*Exercise:*
Every line of the listing should be retyped exactly, but none of the pictures should be.

*Entries shown:*
====
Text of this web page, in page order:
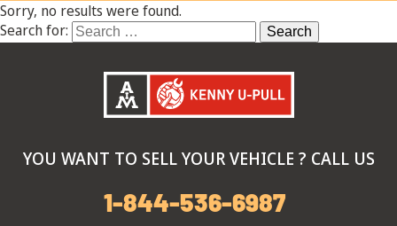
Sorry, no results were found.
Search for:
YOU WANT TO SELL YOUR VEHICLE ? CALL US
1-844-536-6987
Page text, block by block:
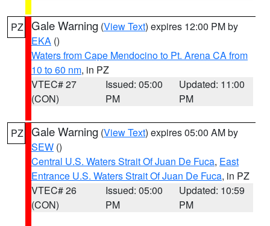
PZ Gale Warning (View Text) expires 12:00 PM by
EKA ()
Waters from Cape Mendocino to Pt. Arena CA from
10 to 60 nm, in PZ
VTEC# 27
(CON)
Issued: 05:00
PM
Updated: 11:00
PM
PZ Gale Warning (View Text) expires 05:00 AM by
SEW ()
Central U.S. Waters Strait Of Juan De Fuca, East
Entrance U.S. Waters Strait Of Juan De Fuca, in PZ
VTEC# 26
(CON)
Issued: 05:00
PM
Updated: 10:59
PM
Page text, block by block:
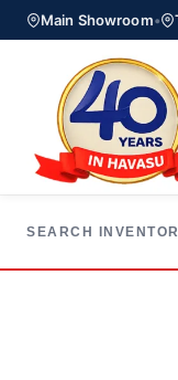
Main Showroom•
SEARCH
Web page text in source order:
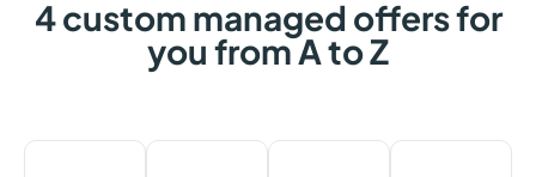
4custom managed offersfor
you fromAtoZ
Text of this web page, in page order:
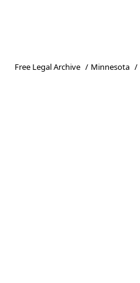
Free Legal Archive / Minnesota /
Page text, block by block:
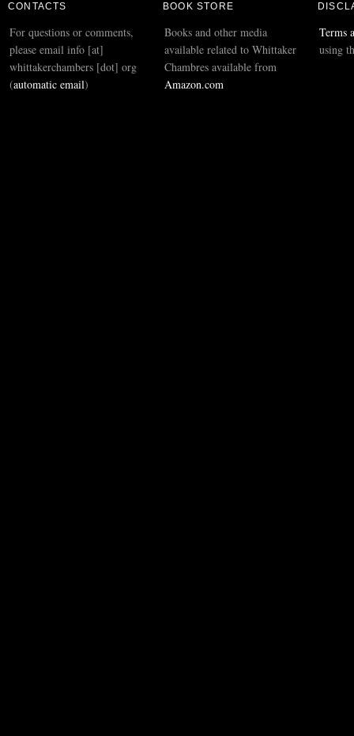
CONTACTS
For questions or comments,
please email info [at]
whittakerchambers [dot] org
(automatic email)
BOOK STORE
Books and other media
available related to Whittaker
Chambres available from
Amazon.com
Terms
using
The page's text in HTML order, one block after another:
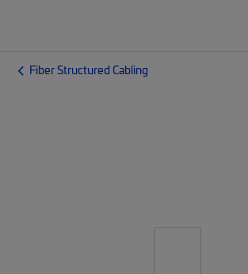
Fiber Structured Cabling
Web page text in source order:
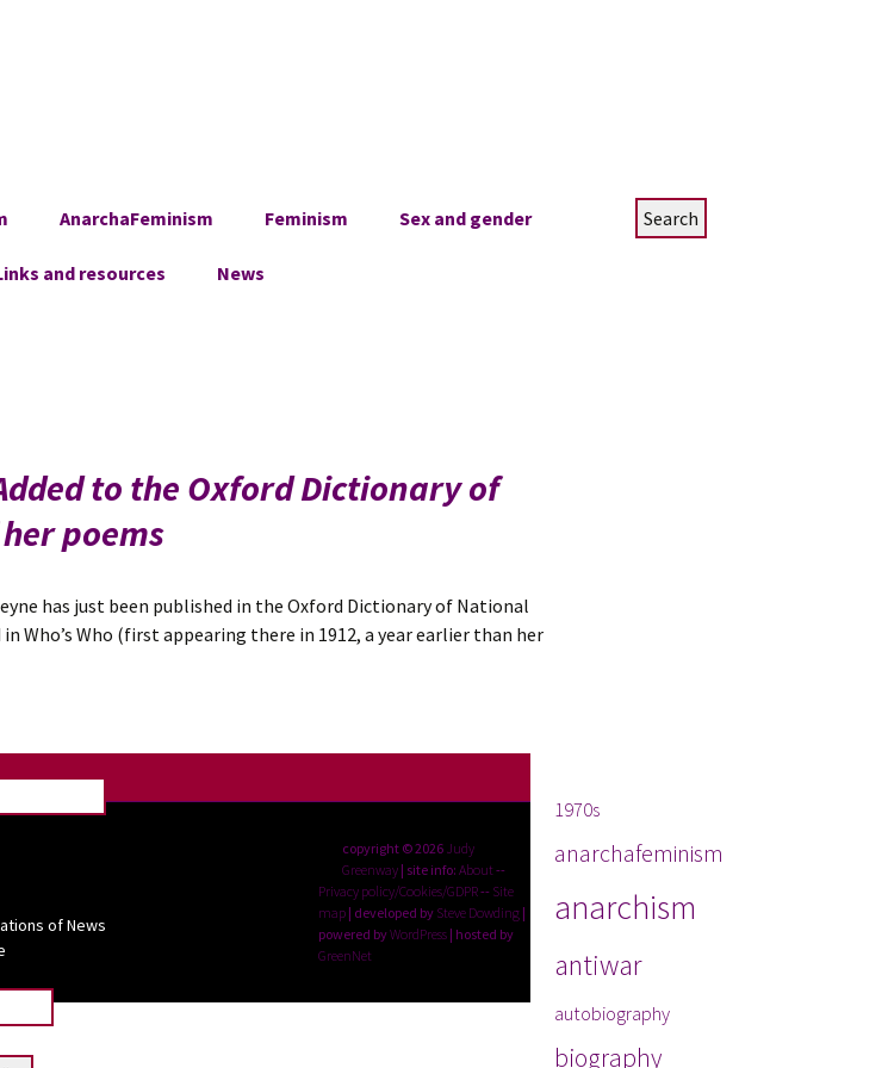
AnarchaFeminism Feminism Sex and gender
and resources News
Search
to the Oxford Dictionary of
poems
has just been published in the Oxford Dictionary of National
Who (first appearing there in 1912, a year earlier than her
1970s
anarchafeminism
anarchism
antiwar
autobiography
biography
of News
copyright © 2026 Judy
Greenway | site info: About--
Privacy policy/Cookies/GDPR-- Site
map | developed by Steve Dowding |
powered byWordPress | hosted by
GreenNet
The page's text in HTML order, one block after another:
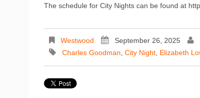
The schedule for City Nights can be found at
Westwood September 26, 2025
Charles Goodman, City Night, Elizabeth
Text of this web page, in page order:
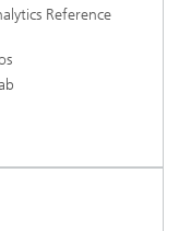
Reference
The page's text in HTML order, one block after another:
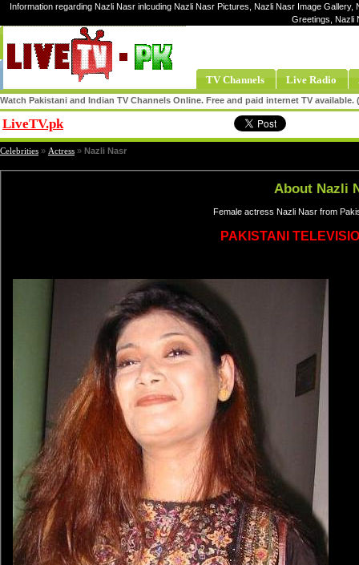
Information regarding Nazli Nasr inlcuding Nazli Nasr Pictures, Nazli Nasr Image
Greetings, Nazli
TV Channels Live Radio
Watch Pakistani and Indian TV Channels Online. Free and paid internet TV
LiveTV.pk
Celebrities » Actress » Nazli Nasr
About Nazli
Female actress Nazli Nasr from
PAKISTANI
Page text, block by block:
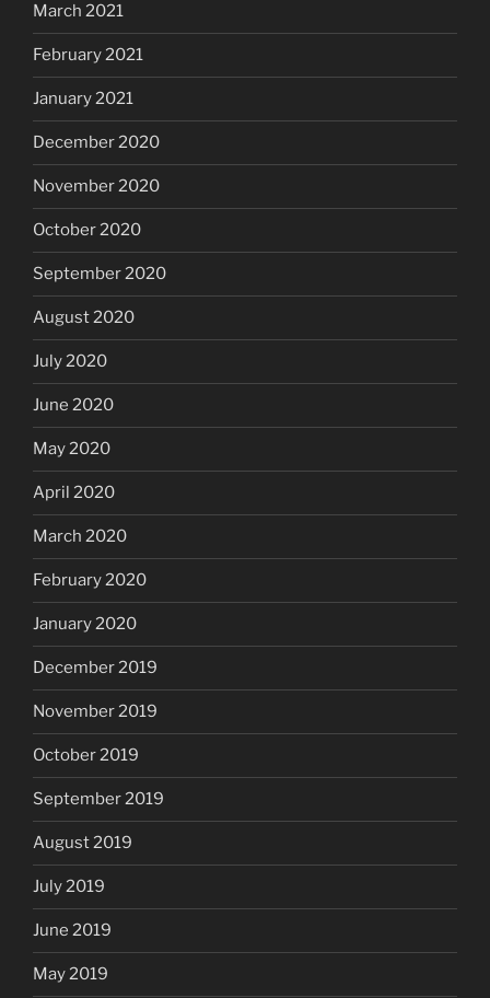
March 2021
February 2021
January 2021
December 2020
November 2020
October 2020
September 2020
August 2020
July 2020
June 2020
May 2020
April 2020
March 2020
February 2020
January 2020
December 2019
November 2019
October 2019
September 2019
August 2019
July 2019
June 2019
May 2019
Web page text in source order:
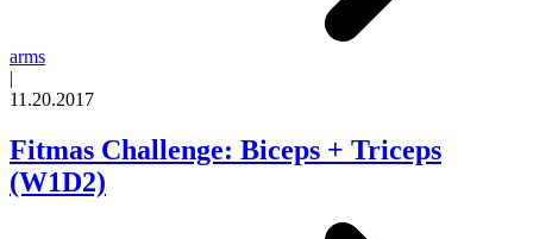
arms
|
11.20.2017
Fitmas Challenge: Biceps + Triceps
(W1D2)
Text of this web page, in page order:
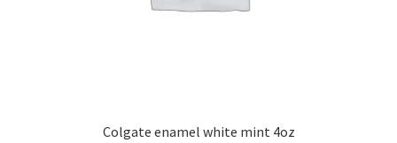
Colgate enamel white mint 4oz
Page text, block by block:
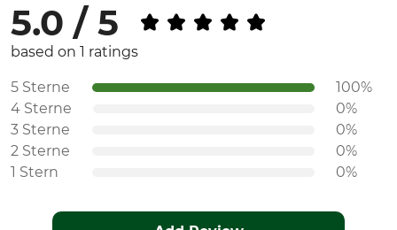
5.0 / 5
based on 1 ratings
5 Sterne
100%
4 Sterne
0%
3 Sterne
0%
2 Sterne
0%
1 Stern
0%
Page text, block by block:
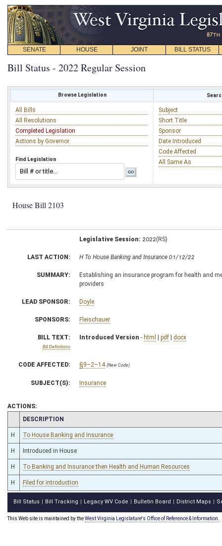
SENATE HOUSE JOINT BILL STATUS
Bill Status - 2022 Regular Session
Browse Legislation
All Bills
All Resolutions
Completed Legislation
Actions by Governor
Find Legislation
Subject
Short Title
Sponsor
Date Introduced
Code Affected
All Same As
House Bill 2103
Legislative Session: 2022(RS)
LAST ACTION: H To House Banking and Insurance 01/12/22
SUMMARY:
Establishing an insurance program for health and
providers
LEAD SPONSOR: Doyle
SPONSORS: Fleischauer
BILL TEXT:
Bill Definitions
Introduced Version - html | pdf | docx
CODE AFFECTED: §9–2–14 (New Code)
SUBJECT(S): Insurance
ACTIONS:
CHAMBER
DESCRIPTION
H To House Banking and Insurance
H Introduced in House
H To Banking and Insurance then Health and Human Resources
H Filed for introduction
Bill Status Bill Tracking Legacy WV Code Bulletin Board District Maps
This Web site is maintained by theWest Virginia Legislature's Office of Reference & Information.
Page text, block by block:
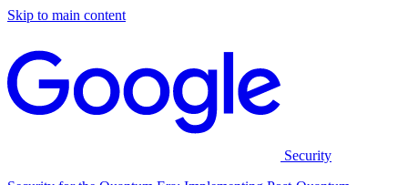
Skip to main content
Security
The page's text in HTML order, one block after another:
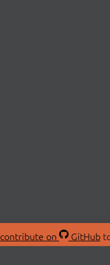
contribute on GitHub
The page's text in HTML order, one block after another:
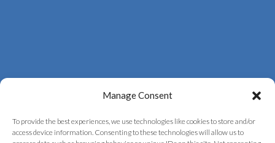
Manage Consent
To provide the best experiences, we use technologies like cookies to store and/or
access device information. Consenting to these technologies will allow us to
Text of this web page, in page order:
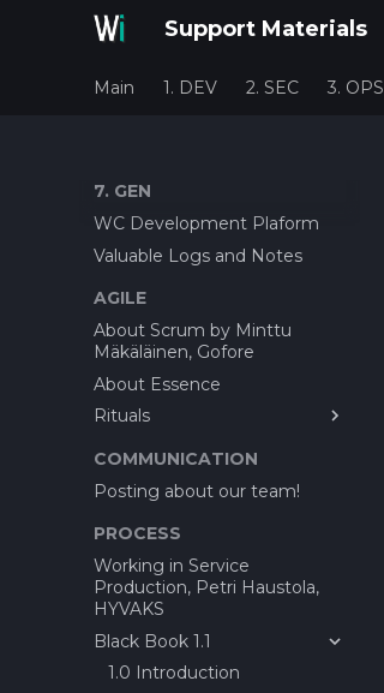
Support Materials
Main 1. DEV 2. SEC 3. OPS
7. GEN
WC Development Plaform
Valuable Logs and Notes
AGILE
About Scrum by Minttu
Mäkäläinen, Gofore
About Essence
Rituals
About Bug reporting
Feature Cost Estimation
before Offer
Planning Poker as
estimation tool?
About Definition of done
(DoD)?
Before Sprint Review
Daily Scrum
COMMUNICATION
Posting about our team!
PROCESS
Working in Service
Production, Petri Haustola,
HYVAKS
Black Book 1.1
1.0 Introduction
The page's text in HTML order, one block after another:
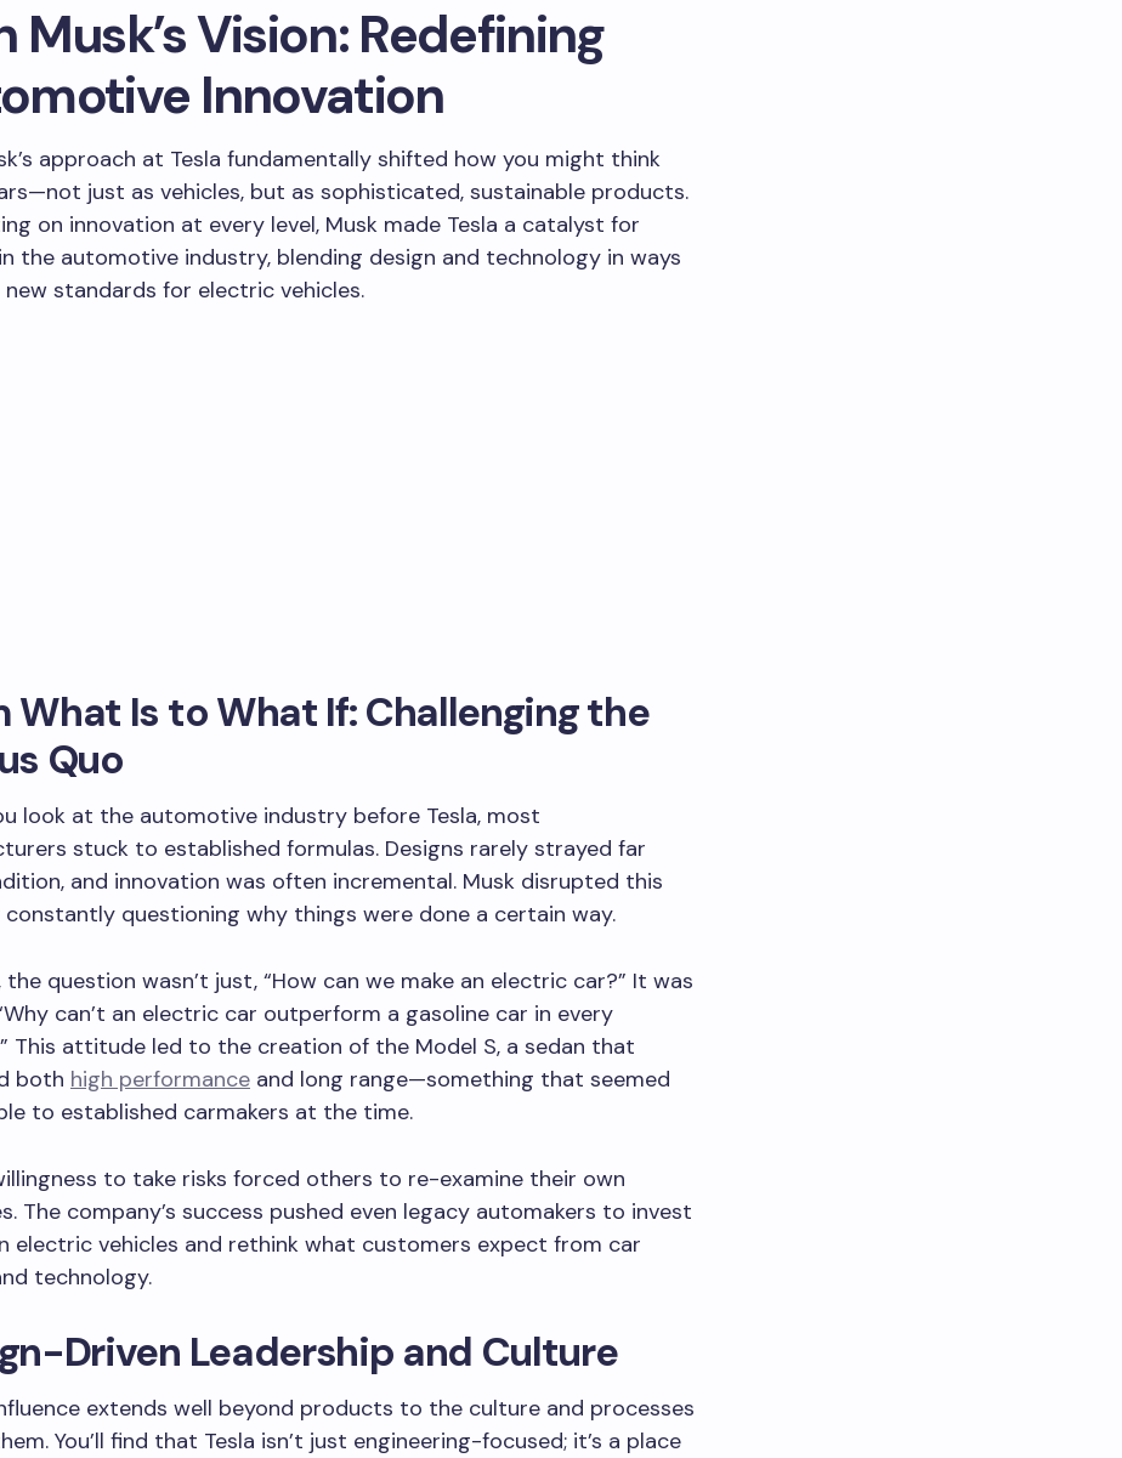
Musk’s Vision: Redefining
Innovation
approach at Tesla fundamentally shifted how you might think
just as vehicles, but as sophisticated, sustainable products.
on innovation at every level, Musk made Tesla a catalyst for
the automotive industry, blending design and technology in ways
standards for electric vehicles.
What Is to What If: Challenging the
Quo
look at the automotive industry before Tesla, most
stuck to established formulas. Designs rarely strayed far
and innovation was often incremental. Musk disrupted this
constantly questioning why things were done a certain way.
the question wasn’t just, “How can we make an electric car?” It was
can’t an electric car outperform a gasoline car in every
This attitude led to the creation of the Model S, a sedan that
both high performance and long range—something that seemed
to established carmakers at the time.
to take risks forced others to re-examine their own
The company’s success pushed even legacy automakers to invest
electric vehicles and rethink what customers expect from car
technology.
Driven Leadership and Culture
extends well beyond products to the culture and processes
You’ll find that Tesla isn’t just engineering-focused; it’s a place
====
*Reply to the task:*
Text of this web page, in page order:
Sorry, no results were found.
Search for:
YOU WANT TO SELL YOUR VEHICLE ? CALL US
1-844-536-6987
Page text, block by block:
PZ Gale Warning (View Text) expires 12:00 PM by
EKA ()
Waters from Cape Mendocino to Pt. Arena CA from
10 to 60 nm, in PZ
VTEC# 27
(CON)
Issued: 05:00
PM
Updated: 11:00
PM
PZ Gale Warning (View Text) expires 05:00 AM by
SEW ()
Central U.S. Waters Strait Of Juan De Fuca, East
Entrance U.S. Waters Strait Of Juan De Fuca, in PZ
VTEC# 26
(CON)
Issued: 05:00
PM
Updated: 10:59
PM
Page text, block by block:
Main Showroom•
SEARCH
Web page text in source order:
4custom managed offersfor
you fromAtoZ
Text of this web page, in page order:
Free Legal Archive / Minnesota /
Page text, block by block:
CONTACTS
For questions or comments,
please email info [at]
whittakerchambers [dot] org
(automatic email)
BOOK STORE
Books and other media
available related to Whittaker
Chambres available from
Amazon.com
Terms
using
The page's text in HTML order, one block after another:
Fiber Structured Cabling
Web page text in source order:
AnarchaFeminism Feminism Sex and gender
and resources News
Search
to the Oxford Dictionary of
poems
has just been published in the Oxford Dictionary of National
Who (first appearing there in 1912, a year earlier than her
1970s
anarchafeminism
anarchism
antiwar
autobiography
biography
of News
copyright © 2026 Judy
Greenway | site info: About--
Privacy policy/Cookies/GDPR-- Site
map | developed by Steve Dowding |
powered byWordPress | hosted by
GreenNet
The page's text in HTML order, one block after another:
The schedule for City Nights can be found at
Westwood September 26, 2025
Charles Goodman, City Night, Elizabeth
Text of this web page, in page order:
Reference
The page's text in HTML order, one block after another:
Information regarding Nazli Nasr inlcuding Nazli Nasr Pictures, Nazli Nasr Image
Greetings, Nazli
TV Channels Live Radio
Watch Pakistani and Indian TV Channels Online. Free and paid internet TV
LiveTV.pk
Celebrities » Actress » Nazli Nasr
About Nazli
Female actress Nazli Nasr from
PAKISTANI
Page text, block by block:
March 2021
February 2021
January 2021
December 2020
November 2020
October 2020
September 2020
August 2020
July 2020
June 2020
May 2020
April 2020
March 2020
February 2020
January 2020
December 2019
November 2019
October 2019
September 2019
August 2019
July 2019
June 2019
May 2019
Web page text in source order:
arms
|
11.20.2017
Fitmas Challenge: Biceps + Triceps
(W1D2)
Text of this web page, in page order:
Colgate enamel white mint 4oz
Page text, block by block:
5.0 / 5
based on 1 ratings
5 Sterne
100%
4 Sterne
0%
3 Sterne
0%
2 Sterne
0%
1 Stern
0%
Page text, block by block:
SENATE HOUSE JOINT BILL STATUS
Bill Status - 2022 Regular Session
Browse Legislation
All Bills
All Resolutions
Completed Legislation
Actions by Governor
Find Legislation
Subject
Short Title
Sponsor
Date Introduced
Code Affected
All Same As
House Bill 2103
Legislative Session: 2022(RS)
LAST ACTION: H To House Banking and Insurance 01/12/22
SUMMARY:
Establishing an insurance program for health and
providers
LEAD SPONSOR: Doyle
SPONSORS: Fleischauer
BILL TEXT:
Bill Definitions
Introduced Version - html | pdf | docx
CODE AFFECTED: §9–2–14 (New Code)
SUBJECT(S): Insurance
ACTIONS:
CHAMBER
DESCRIPTION
H To House Banking and Insurance
H Introduced in House
H To Banking and Insurance then Health and Human Resources
H Filed for introduction
Bill Status Bill Tracking Legacy WV Code Bulletin Board District Maps
This Web site is maintained by theWest Virginia Legislature's Office of Reference & Information.
Page text, block by block:
Skip to main content
Security
The page's text in HTML order, one block after another:
contribute on GitHub
The page's text in HTML order, one block after another:
Manage Consent
To provide the best experiences, we use technologies like cookies to store and/or
access device information. Consenting to these technologies will allow us to
Text of this web page, in page order:
Support Materials
Main 1. DEV 2. SEC 3. OPS
7. GEN
WC Development Plaform
Valuable Logs and Notes
AGILE
About Scrum by Minttu
Mäkäläinen, Gofore
About Essence
Rituals
About Bug reporting
Feature Cost Estimation
before Offer
Planning Poker as
estimation tool?
About Definition of done
(DoD)?
Before Sprint Review
Daily Scrum
COMMUNICATION
Posting about our team!
PROCESS
Working in Service
Production, Petri Haustola,
HYVAKS
Black Book 1.1
1.0 Introduction
The page's text in HTML order, one block after another:
Musk’s Vision: Redefining
Innovation
approach at Tesla fundamentally shifted how you might think
just as vehicles, but as sophisticated, sustainable products.
on innovation at every level, Musk made Tesla a catalyst for
the automotive industry, blending design and technology in ways
standards for electric vehicles.
What Is to What If: Challenging the
Quo
look at the automotive industry before Tesla, most
stuck to established formulas. Designs rarely strayed far
and innovation was often incremental. Musk disrupted this
constantly questioning why things were done a certain way.
the question wasn’t just, “How can we make an electric car?” It was
can’t an electric car outperform a gasoline car in every
This attitude led to the creation of the Model S, a sedan that
both high performance and long range—something that seemed
to established carmakers at the time.
to take risks forced others to re-examine their own
The company’s success pushed even legacy automakers to invest
electric vehicles and rethink what customers expect from car
technology.
Driven Leadership and Culture
extends well beyond products to the culture and processes
You’ll find that Tesla isn’t just engineering-focused; it’s a place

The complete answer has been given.